Records from a data source:

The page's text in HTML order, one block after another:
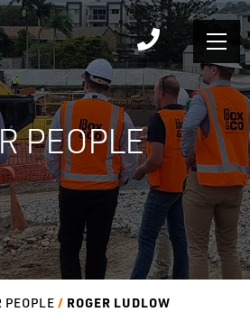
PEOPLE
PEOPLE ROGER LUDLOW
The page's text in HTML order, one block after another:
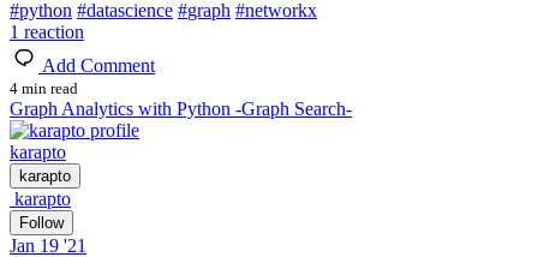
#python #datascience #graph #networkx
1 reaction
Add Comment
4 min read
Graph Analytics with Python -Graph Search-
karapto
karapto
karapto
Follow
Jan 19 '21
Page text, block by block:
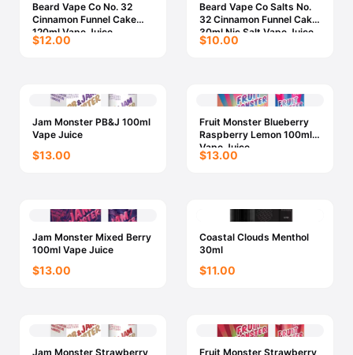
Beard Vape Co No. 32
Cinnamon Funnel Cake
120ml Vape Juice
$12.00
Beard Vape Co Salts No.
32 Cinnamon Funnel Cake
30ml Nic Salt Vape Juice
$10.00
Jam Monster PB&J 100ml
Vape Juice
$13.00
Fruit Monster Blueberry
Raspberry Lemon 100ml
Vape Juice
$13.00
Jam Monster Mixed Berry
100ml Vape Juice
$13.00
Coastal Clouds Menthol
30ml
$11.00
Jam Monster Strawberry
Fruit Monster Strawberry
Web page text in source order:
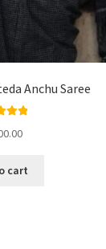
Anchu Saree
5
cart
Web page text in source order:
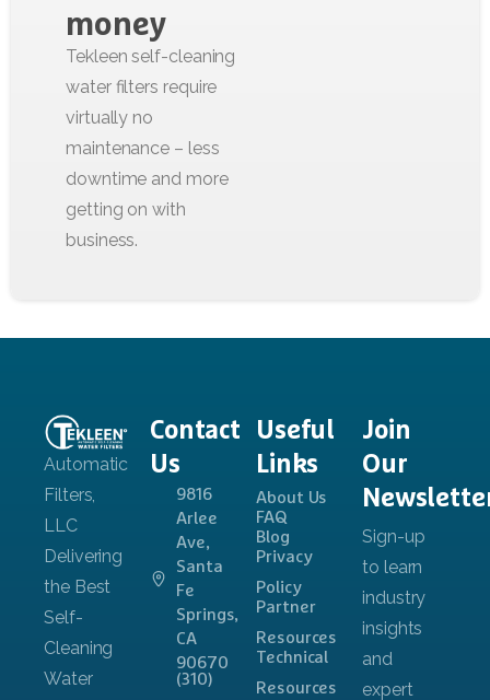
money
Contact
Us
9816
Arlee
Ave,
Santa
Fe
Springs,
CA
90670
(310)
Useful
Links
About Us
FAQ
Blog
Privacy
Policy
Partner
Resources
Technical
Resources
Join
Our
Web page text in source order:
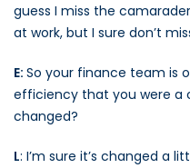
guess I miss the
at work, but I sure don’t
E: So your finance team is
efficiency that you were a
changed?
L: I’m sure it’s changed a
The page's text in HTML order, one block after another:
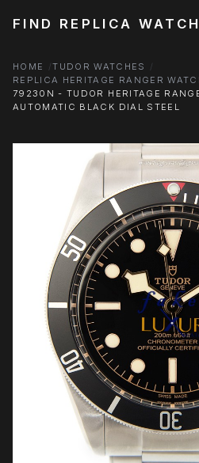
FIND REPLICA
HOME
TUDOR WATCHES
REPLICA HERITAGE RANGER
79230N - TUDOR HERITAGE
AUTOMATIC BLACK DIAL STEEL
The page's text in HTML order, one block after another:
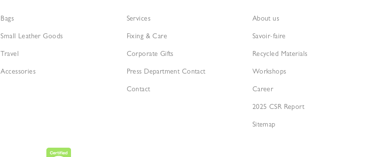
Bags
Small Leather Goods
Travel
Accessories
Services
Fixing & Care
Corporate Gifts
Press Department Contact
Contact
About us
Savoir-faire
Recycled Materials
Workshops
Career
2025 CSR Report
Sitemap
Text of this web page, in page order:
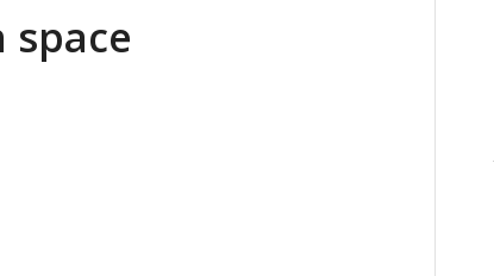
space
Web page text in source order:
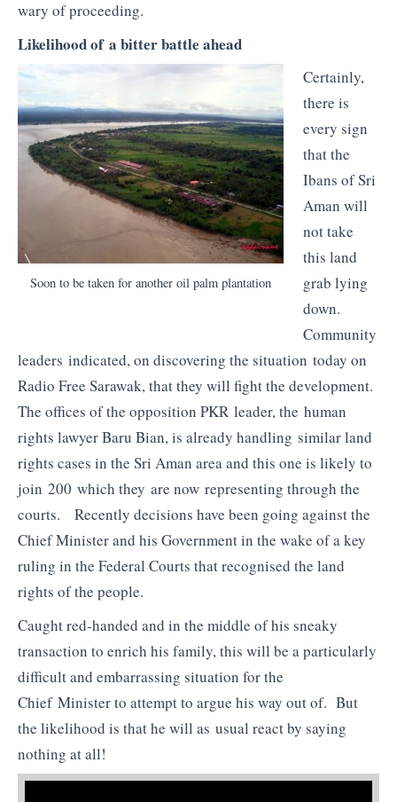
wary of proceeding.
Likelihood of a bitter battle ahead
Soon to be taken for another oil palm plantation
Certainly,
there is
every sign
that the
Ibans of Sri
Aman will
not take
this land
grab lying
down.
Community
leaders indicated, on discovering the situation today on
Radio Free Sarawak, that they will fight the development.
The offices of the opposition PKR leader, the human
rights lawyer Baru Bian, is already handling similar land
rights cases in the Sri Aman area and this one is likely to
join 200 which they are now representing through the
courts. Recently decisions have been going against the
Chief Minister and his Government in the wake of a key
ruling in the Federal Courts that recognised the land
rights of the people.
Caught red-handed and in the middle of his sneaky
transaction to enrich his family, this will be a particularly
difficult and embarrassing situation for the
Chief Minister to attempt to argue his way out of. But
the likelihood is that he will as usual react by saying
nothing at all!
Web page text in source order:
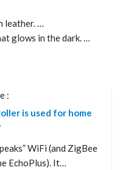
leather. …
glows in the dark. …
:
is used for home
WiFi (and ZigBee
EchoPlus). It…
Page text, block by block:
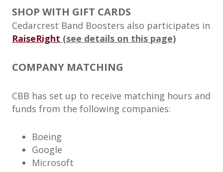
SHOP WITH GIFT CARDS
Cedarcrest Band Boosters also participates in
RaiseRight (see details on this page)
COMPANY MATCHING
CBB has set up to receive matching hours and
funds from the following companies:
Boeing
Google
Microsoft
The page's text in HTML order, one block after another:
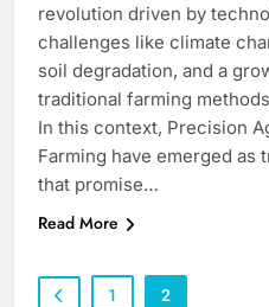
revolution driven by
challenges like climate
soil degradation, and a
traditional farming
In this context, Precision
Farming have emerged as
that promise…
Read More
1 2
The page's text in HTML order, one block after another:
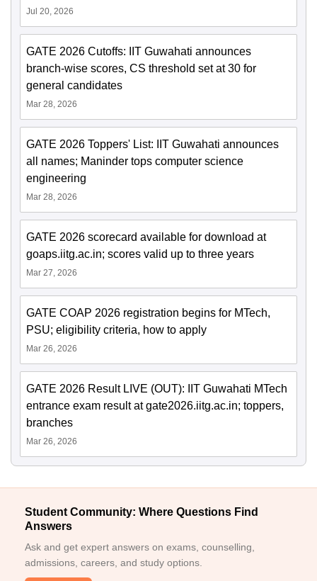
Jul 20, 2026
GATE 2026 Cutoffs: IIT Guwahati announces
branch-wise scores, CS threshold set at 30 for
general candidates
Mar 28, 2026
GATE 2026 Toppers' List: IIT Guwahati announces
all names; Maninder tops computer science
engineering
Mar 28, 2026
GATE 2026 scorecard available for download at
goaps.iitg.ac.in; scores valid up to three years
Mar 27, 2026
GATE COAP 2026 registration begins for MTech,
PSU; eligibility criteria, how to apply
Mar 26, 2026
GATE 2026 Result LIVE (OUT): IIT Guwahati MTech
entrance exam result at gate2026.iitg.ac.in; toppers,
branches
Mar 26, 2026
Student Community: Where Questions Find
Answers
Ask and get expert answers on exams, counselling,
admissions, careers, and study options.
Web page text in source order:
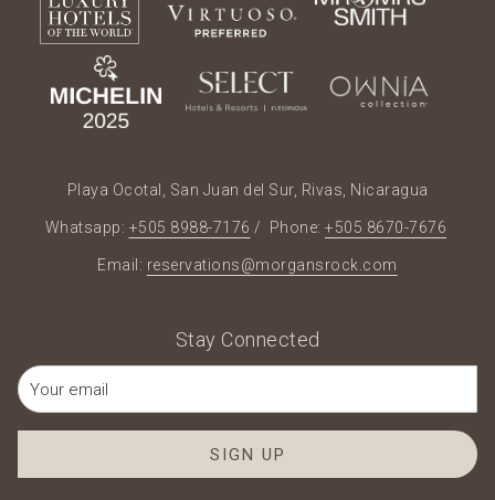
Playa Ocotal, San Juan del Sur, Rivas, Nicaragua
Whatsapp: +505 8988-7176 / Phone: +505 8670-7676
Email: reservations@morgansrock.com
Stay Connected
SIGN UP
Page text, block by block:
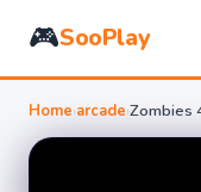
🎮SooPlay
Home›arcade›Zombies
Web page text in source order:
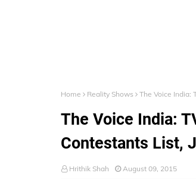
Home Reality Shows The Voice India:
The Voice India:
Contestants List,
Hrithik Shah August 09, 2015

- [WHAT YOU HAVE TO DO]:
Go through the entries and retype each one exactly, skipping any image.

- [TASK SOLUTION]:
The page's text in HTML order, one block after another:
PEOPLE
PEOPLE ROGER LUDLOW
The page's text in HTML order, one block after another:
#python #datascience #graph #networkx
1 reaction
Add Comment
4 min read
Graph Analytics with Python -Graph Search-
karapto
karapto
karapto
Follow
Jan 19 '21
Page text, block by block:
Beard Vape Co No. 32
Cinnamon Funnel Cake
120ml Vape Juice
$12.00
Beard Vape Co Salts No.
32 Cinnamon Funnel Cake
30ml Nic Salt Vape Juice
$10.00
Jam Monster PB&J 100ml
Vape Juice
$13.00
Fruit Monster Blueberry
Raspberry Lemon 100ml
Vape Juice
$13.00
Jam Monster Mixed Berry
100ml Vape Juice
$13.00
Coastal Clouds Menthol
30ml
$11.00
Jam Monster Strawberry
Fruit Monster Strawberry
Web page text in source order:
Anchu Saree
5
cart
Web page text in source order:
money
Contact
Us
9816
Arlee
Ave,
Santa
Fe
Springs,
CA
90670
(310)
Useful
Links
About Us
FAQ
Blog
Privacy
Policy
Partner
Resources
Technical
Resources
Join
Our
Web page text in source order:
guess I miss the
at work, but I sure don’t
E: So your finance team is
efficiency that you were a
changed?
L: I’m sure it’s changed a
The page's text in HTML order, one block after another:
FIND REPLICA
HOME
TUDOR WATCHES
REPLICA HERITAGE RANGER
79230N - TUDOR HERITAGE
AUTOMATIC BLACK DIAL STEEL
The page's text in HTML order, one block after another:
Bags
Small Leather Goods
Travel
Accessories
Services
Fixing & Care
Corporate Gifts
Press Department Contact
Contact
About us
Savoir-faire
Recycled Materials
Workshops
Career
2025 CSR Report
Sitemap
Text of this web page, in page order:
space
Web page text in source order:
wary of proceeding.
Likelihood of a bitter battle ahead
Soon to be taken for another oil palm plantation
Certainly,
there is
every sign
that the
Ibans of Sri
Aman will
not take
this land
grab lying
down.
Community
leaders indicated, on discovering the situation today on
Radio Free Sarawak, that they will fight the development.
The offices of the opposition PKR leader, the human
rights lawyer Baru Bian, is already handling similar land
rights cases in the Sri Aman area and this one is likely to
join 200 which they are now representing through the
courts. Recently decisions have been going against the
Chief Minister and his Government in the wake of a key
ruling in the Federal Courts that recognised the land
rights of the people.
Caught red-handed and in the middle of his sneaky
transaction to enrich his family, this will be a particularly
difficult and embarrassing situation for the
Chief Minister to attempt to argue his way out of. But
the likelihood is that he will as usual react by saying
nothing at all!
Web page text in source order:
leather. …
glows in the dark. …
:
is used for home
WiFi (and ZigBee
EchoPlus). It…
Page text, block by block:
SHOP WITH GIFT CARDS
Cedarcrest Band Boosters also participates in
RaiseRight (see details on this page)
COMPANY MATCHING
CBB has set up to receive matching hours and
funds from the following companies:
Boeing
Google
Microsoft
The page's text in HTML order, one block after another:
revolution driven by
challenges like climate
soil degradation, and a
traditional farming
In this context, Precision
Farming have emerged as
that promise…
Read More
1 2
The page's text in HTML order, one block after another:
Jul 20, 2026
GATE 2026 Cutoffs: IIT Guwahati announces
branch-wise scores, CS threshold set at 30 for
general candidates
Mar 28, 2026
GATE 2026 Toppers' List: IIT Guwahati announces
all names; Maninder tops computer science
engineering
Mar 28, 2026
GATE 2026 scorecard available for download at
goaps.iitg.ac.in; scores valid up to three years
Mar 27, 2026
GATE COAP 2026 registration begins for MTech,
PSU; eligibility criteria, how to apply
Mar 26, 2026
GATE 2026 Result LIVE (OUT): IIT Guwahati MTech
entrance exam result at gate2026.iitg.ac.in; toppers,
branches
Mar 26, 2026
Student Community: Where Questions Find
Answers
Ask and get expert answers on exams, counselling,
admissions, careers, and study options.
Web page text in source order:
Playa Ocotal, San Juan del Sur, Rivas, Nicaragua
Whatsapp: +505 8988-7176 / Phone: +505 8670-7676
Email: reservations@morgansrock.com
Stay Connected
SIGN UP
Page text, block by block:
🎮SooPlay
Home›arcade›Zombies
Web page text in source order:
Home Reality Shows The Voice India:
The Voice India:
Contestants List,
Hrithik Shah August 09, 2015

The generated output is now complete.